ADRIAN: Well it was all the negative side, it was all why did she leave? How could a mother do that? And just listening to the stories, I'm sure, you know, all of the ladies that have spoken, it's the women that actually ask the questions. It's the women that judge. And I got, I got asked so many questions and I didn't really care, I just say well she's gone, she's got another job, she's got another guy, that's it.
JENNY BROCKIE: Why do you think there's such judgment about women leaving their children rather than about men who leave their children far more often?
ADRIAN: I think it's the societal thing, I think it's the belief that, you know, there's this maternal bond and so a mother can't leave their children.
JENNY BROCKIE: Anne, you're a psychiatrist, you specialise in the mental health of mothers and their children. Given the idea of the mother child bond, which is real, you know, women carry the baby for nine months?
DR ANNE SVED WILLIAMS: Absolutely.
JENNY BROCKIE: Is there actually any evidence that the kids of mothers who leave fare worse than the kids of fathers who leave?
DR ANNE SVED WILLIAMS: Absolutely not.

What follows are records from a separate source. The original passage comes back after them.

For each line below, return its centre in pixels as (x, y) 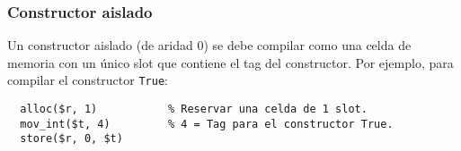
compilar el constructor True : (88, 80)
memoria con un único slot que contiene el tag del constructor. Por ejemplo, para (230, 62)
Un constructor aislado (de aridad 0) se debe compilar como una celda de (209, 45)
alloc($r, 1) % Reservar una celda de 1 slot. (194, 109)
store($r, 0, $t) (71, 139)
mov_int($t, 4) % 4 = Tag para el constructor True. (207, 124)
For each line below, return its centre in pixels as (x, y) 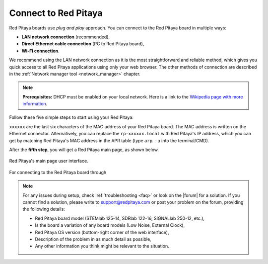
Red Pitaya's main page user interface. (49, 161)
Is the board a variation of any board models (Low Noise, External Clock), (110, 225)
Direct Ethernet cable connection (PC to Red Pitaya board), (83, 44)
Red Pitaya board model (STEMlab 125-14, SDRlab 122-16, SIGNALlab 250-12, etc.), (120, 218)
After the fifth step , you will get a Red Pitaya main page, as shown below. (84, 150)
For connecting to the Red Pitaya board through (58, 172)
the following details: (44, 209)
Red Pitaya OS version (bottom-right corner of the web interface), (102, 232)
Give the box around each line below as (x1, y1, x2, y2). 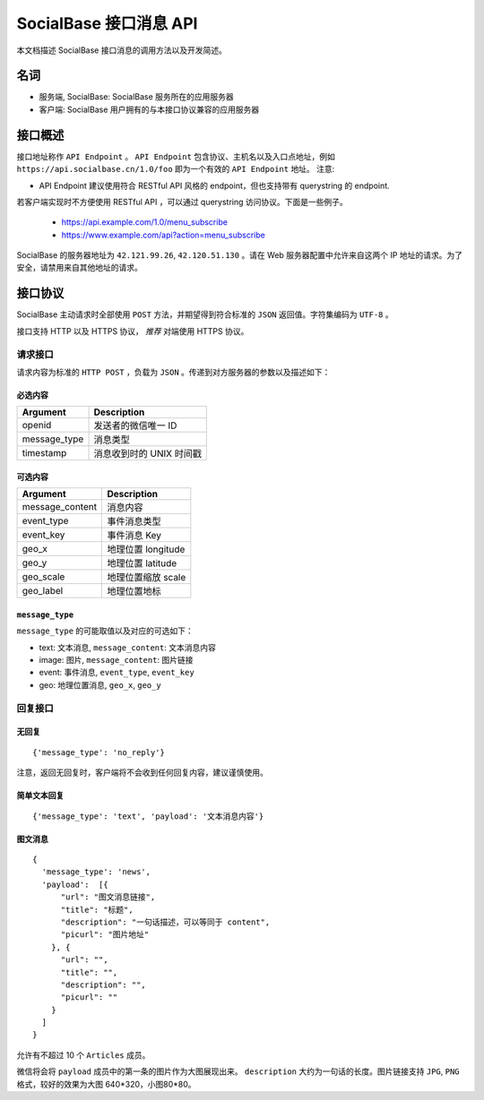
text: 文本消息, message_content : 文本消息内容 (39, 641, 217, 653)
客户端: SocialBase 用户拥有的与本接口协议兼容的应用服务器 (39, 104, 260, 115)
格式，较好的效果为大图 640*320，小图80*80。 (16, 1079, 196, 1089)
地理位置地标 (107, 585, 161, 597)
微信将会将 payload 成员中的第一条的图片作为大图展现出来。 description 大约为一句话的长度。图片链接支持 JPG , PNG (16, 1066, 460, 1077)
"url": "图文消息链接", (60, 892, 156, 902)
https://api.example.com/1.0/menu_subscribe (61, 217, 229, 228)
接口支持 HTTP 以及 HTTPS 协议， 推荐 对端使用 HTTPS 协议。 (16, 325, 249, 336)
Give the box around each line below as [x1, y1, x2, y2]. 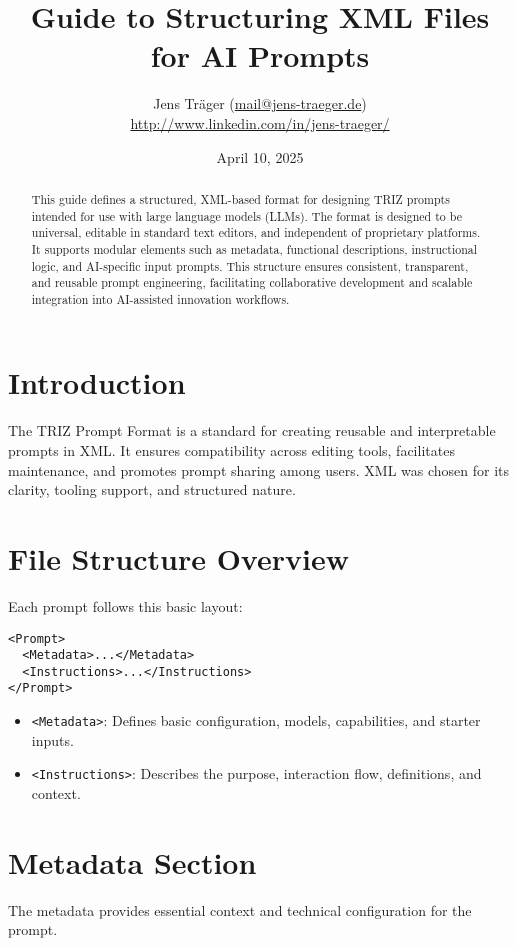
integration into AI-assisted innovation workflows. [31, 290, 290, 307]
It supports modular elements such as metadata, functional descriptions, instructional [31, 240, 478, 257]
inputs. [31, 729, 74, 750]
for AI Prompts [150, 35, 370, 76]
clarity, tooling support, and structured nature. [8, 479, 296, 500]
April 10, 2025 [216, 146, 304, 167]
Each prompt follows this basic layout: [8, 595, 243, 616]
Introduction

I don't believe that there's been any research done on that and what's important to say is that the stories we've heard tonight is that the mothers have left often because they care about their children, not because they don't care and that's been a striking feature I think of what's happening here. That they've left because of perhaps domestic violence, because of mental illness, because of other factors, because terrible disharmony in a marriage and understanding that children brought up in that sort of tension and turmoil, they don't do well with it. There is plenty of evidence about that. But can dads parent? Yeah, they can parent. I actually think it's a program like this that brings these issues out into the open that shows in our sort multifaceted society that actually there are choices and so long as we understand individual stories, we can actually appreciate the pain and passion that goes with it all.
JENNY BROCKIE: Adrian, what did you want to say?
ADRIAN: There is another side to this though and a lot of the stories we've heard have been very, very dramatic in break-ups. So my story is not dramatic in any break-up and so my only comment though is Zach is, Zach has three other siblings and his mum didn't just leave Zach, she left all the kids. And I've got to say though that there's, there's a point where you ask yourself are you being selfish in what you're doing and I can't answer that question.
JENNY BROCKIE: You ask yourself that question?
ADRIAN: The person that's leaving and in my situation, and for me what I experienced was a selfishness and a desire for something else, not because it was better for Zach. So what we've heard is I'm going to leave because it's better for my child. My situation is not that, it was not better or worse.
JENNY BROCKIE: It was leaving for another relationship?
ADRIAN: It was leaving for something else.
JENNY BROCKIE: Did you leave for yourself to some degree Shelley, in what way?
SHELLEY: I never actually thought about it until this program and some of the interviews they had, and it was, like, I have been thinking about it more and more and there had to have been a certain amount of me and it's about me, for me, to have done it, because I clearly wasn't being sacrificial in any way.
JENNY BROCKIE: Did you leave for another relationship
JENNY BROCKIE: Did anyone else leave for another relationship.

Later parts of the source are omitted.